The word of the LORD that came unto Hosea, the son of Beeri, in the days of Uzziah, Jotham, Ahaz, and Hezekiah, kings of Judah, and in the days of Jeroboam the son of Joash, king of Israel.

The word of the Lord that came unto Hosea the son of Beeri, in the days of Uzziah, Jotham, Ahaz, and Hezekiah, kings of Judah, and in the days of Jeroboam the son of Joash, king of Israel. By dating his prophecies by the reign of the kings of Judah, Hosea marks that God recognizes the kingdom of Judah as alone legitimate (see Introduction).

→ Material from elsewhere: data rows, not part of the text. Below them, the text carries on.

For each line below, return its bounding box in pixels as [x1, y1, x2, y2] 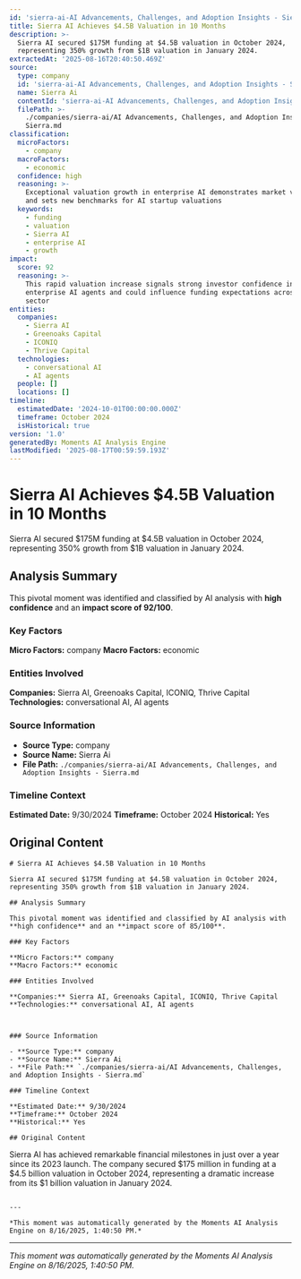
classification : [9, 130, 70, 139]
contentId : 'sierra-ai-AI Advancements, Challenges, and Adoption [17, 96, 271, 106]
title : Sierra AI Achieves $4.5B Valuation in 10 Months [9, 21, 227, 30]
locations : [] [17, 388, 70, 397]
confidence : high [17, 171, 82, 180]
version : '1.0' [9, 429, 66, 439]
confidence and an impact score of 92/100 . [9, 602, 173, 613]
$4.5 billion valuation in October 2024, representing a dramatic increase [9, 1168, 275, 1179]

Jeroboam - the second; who died in the 15th year of Uzziah's 41 years' reign. From his time forth all Israel's kings worshipped false gods: Zachariah (2 Kings 15:9), Menahem (2 Kings 15:18), Pekahiah (2 Kings 15:24), Pekah (2 Kings 15:28), Hoshea (2 Kings 17:2). Since Israel was most flourishing externally under Jeroboam II, who recovered the possessions seized on by Syria under Hazael, Hosea's prophecy of its downfall at that time was the more striking, the less it could have been foreseen by mere human sagacity. God alone could utter such a voice of thunder out of the midst of such a cloudless sky (Pusey). Jonah the prophet had promised success to Jeroboam II from God, not for the king's merit, but from God's mercy to Israel, when "He saw that the affliction of Israel was very bitter:" so the coast of Israel was restored by Jeroboam II from the entering of Hamath (i:e., from the northern extremity near Mount Hermon, bordering on Syria, where there was the pass of Hamath into the Holy Land) to the sea of the plain, or the Dead Sea (2 Kings 14:23-27). The word of the Lord came to Hosea, not from his own mind, but from God. So Paul begins, "Paul, an apostle (not of man, neither by man, but by Jesus Christ and God the Father)." (Galatians 1:1). The word was existing in God's mind as God's, first; then it came to the prophet, and became his. So "the word of God came unto John" (Luke 3:2).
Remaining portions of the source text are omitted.